THE TASK:
The expected result is the segment of the entries that begins with the line containing "Sector: Information Technology" and ends with the last line, copied verbatim.

Records excerpted from a collection:
= = =

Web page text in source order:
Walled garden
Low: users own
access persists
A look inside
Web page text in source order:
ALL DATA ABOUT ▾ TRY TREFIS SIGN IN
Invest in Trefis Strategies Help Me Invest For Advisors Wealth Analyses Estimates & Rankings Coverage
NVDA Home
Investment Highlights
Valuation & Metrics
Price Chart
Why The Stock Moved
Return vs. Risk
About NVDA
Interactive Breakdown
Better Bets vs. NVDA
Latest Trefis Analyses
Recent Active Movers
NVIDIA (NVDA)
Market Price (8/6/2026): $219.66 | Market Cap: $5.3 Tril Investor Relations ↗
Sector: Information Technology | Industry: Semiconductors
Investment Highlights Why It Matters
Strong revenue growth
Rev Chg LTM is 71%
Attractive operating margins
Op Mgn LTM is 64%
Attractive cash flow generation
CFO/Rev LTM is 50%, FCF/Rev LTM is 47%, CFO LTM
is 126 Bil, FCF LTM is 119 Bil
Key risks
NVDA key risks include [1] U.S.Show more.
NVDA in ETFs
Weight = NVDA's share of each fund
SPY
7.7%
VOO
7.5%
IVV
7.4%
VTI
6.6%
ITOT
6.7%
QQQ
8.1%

= = =

EXERCISE OUTPUT:
Sector: Information Technology | Industry: Semiconductors
Investment Highlights Why It Matters
Strong revenue growth
Rev Chg LTM is 71%
Attractive operating margins
Op Mgn LTM is 64%
Attractive cash flow generation
CFO/Rev LTM is 50%, FCF/Rev LTM is 47%, CFO LTM
is 126 Bil, FCF LTM is 119 Bil
Key risks
NVDA key risks include [1] U.S.Show more.
NVDA in ETFs
Weight = NVDA's share of each fund
SPY
7.7%
VOO
7.5%
IVV
7.4%
VTI
6.6%
ITOT
6.7%
QQQ
8.1%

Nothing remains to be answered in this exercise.